3-year trends to January 2015

Parametric plots of smoothed climate variables at Manilla
“January 2015: rainy cool days”

Trends to January 2015

 

January raw anomaly data (orange)

Anomalies for all variables except subsoil temperature moved across the graphs, from “droughts” in November to “flooding rains” in January. Subsoil temperature had been normal from February to December (11 months!), then became cooler than normal in January.
Most raw anomaly values for January were close to the fully-smoothed anomaly values of the La Niña-affected cool summer of 2012. This month’s daily temperature range was even narrower, and the subsoil temperature lower, but the daily minimum temperature was not so low.

Fully smoothed data (red)

The latest fully-smoothed data anomalies (July 2014) were near normal. (Dew point, like most recent values of that variable, was 3° lower than normal.)


Note:

Fully smoothed data – Gaussian smoothing with half-width 6 months – are plotted in red, partly smoothed data uncoloured, and raw data for the last data point in orange. January data points are marked by squares.
Blue diamonds and the dashed blue rectangle show the extreme values in the fully smoothed data record since September 1999.

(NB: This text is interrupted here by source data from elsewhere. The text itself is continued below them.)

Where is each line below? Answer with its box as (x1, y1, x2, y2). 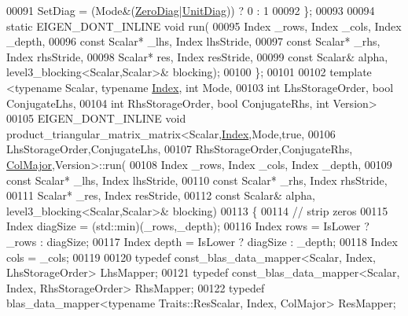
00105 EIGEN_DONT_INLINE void (6, 110, 186, 127)
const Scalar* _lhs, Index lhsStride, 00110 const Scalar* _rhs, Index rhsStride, (6, 171, 388, 188)
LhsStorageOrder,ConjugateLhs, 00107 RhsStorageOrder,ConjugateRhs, (6, 141, 353, 157)
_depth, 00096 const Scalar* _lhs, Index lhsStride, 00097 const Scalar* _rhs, (6, 33, 380, 50)
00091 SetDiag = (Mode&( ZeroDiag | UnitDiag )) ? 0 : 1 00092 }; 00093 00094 (6, 2, 375, 18)
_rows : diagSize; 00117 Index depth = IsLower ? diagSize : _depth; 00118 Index (6, 233, 398, 249)
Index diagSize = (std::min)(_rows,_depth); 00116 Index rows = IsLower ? (6, 218, 369, 234)
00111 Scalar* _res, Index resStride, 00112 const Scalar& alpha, (6, 187, 315, 204)
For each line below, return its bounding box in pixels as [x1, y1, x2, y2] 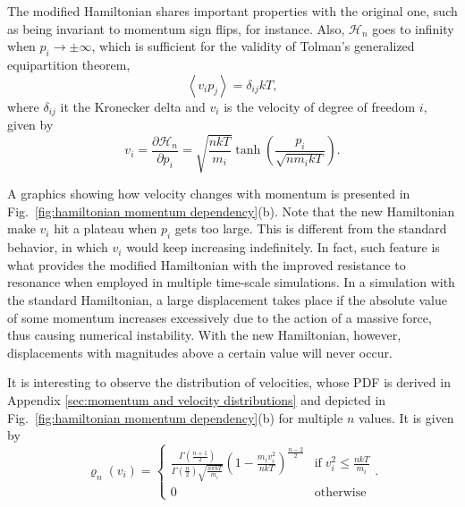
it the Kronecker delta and [60, 97, 206, 115]
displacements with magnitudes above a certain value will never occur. [7, 342, 393, 361]
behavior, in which [7, 238, 108, 257]
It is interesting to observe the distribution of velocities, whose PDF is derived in [7, 373, 451, 392]
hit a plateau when [54, 219, 157, 238]
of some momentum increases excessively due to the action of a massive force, [7, 308, 432, 326]
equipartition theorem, [7, 55, 131, 73]
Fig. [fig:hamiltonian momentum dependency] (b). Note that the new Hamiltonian [7, 201, 455, 220]
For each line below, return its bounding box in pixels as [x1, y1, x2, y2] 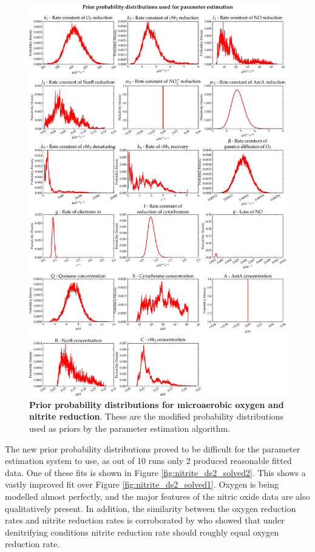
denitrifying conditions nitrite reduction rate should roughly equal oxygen [5, 525, 279, 538]
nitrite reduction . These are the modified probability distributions [29, 410, 284, 423]
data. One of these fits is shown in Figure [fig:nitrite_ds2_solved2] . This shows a [5, 466, 306, 479]
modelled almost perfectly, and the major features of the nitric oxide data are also [5, 489, 310, 502]
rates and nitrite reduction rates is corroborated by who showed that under [5, 514, 285, 526]
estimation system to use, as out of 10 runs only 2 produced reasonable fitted [5, 454, 292, 467]
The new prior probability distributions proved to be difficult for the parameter [5, 442, 300, 455]
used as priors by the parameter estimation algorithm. [29, 421, 231, 434]

Normal values are based on averages for the decade from March 1999.* They appear on these graphs as a turquoise (turquoise) circle at the origin (0,0). A range of anomalies called “normal” is shown by a dashed rectangle in aqua (aqua). For values in degrees, the assigned normal range is +/-0.7°; for cloudiness, +/-7%; for monthly rainfall, +/-14 mm.

 * Normal values for rainfall are based on averages for the 125 years beginning 1883.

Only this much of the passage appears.